Nearly one-third of PAs (32%) are practicing in primary care. However, just as with physicians, PAs who gravitate towards specialties make more money. Average compensation for PA specialties such as dermatology ($117,000), emergency medicine ($108,000) and surgery ($105,000), were considerably higher than for PAs working in primary care and family medicine, who reported earning less ($94,000 and $93,400, respectively).
Singleton says the better compensation in specialty care has not gone unnoticed by PAs.
“Yes, PAs, just like MDs, make more as specialists. Yes, that has gravitated about two-thirds of PAs into specialty care,” he says. “Unfortunately, the way the market has fallen out we need more primary care. If you are a PA you can’t blame them. If they can make 20% to 30% more in specialty care and in some cases have an easier workload it is going to be tough to pull them back into primary care.”
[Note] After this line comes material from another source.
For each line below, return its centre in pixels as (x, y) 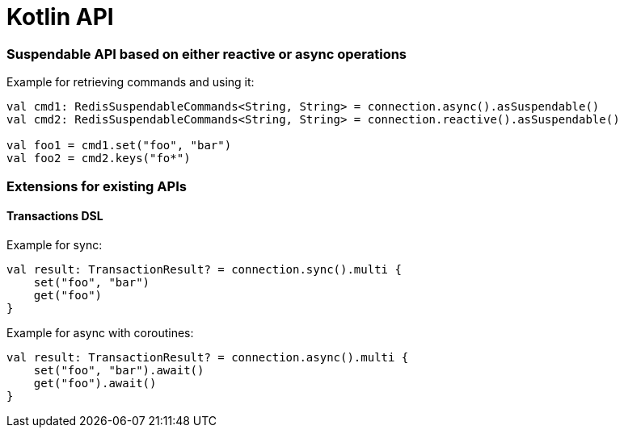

Herman says it’s not just the relatively lower compensation costs that make PAs a good value. It’s also their flexibility.
“If someone is a physician and they are board certified as a
dermatologist that is what they do. PAs being trained as generalists are
extremely nimble. PAs typically will change specialties or disciplines at least twice during their careers. Part of that is responding to
workforce and healthcare needs and it may be the PAs find they want to do something different,” says Herman, who in his PA career transitioned from an occupational therapist to the emergency department and then toward family practice.
Singleton says the demand for PAs and NPs reflects a broader trend in healthcare delivery.
“Whether or not you think there is a physician shortage, whether you think there is utilization mismanagement or mal-distribution or not, we are not going to get out of it without everyone practicing to the limit of their abilities, and a lot of that is going to fall on NPs and PAs, specifically. I don’t expect this trend to stop. I expect NPs and PAs recruiting to go through what primary care physicians did,” he says.
“Keep in mind that is all new. In the Dallas market 10 years ago 75% of the PAs were employed by independent physicians or practices. Now, 75% of PAs are controlled by health systems. You are going to see salaries escalate at least to the point they can. You are going to see health centers take a loss on an individual provider because of the downstream revenues and referrals they get. And you are going to see them get creative with signing bonuses and call coverage,” Singleton says.
“We are already starting to see some of them mimic MDs as far as RVUs and other production bonuses. I don’t see that changing, at least not in the next three or four years.”